完全に見た目だけの判断だが、朧が瑠里に指定したのが河童の世界という事は、何か意図があるに違いない。
「何かあれば電話してくれたらいいから、安心して行ってらっしゃいな」
連絡して助けがすぐに来た記憶はないが、木村さんに言われると疑いながらも頷いてしまう。
その日は大人しく帰りデリバリーを頼んで夜はハンバーグ弁当に舌鼓をうった。
言うまでもないが他二人は焼肉弁当で、母は注文直後から部分入れ歯をしっかりとはめていた。
旅行前に手抜きが出来てラッキーぐらいにしか思ってないだろうが、私は最後の晩餐というようにしっかりと味わっていた。
ベッドに身体を沈めた際にお守りを握ってみたが、今までみたいな変化はなくそっとバッグにしまう。

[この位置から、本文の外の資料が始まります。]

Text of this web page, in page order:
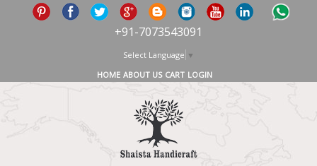
+91-7073543091
Select Language ▼
HOME ABOUT US CART LOGIN
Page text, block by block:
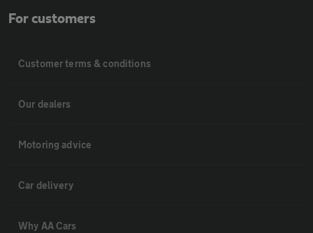
For customers
Customer terms & conditions
Our dealers
Motoring advice
Car delivery
Why AA Cars
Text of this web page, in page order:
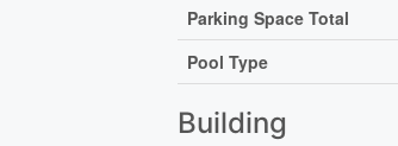
Parking Space Total
Pool Type
Building

翌朝は早くからリビングで音がしていたが、布団に潜って聞こえないフリをし温かい感触を楽しんでいた。
「ちょっと、今日は昼に出勤するんでしょ私はもう出かけるわよ!」
見送れと叩き起こされると、イナリ達を宜しくと荷物もまとめてあり、娘よりも心配されてるのがよく分かる。
母を見送りイナリ達がオヤツをガツガツ食べてる姿を見ていると、ハッと気づいて笑みが漏れた。
「そうだ、王子が一緒なら大丈夫かもしれない」
私よりずっと強いのではという位、いつも驚かされるナイトを置いて出た母に感謝し、ホッとしてコーヒーを飲む気になれた。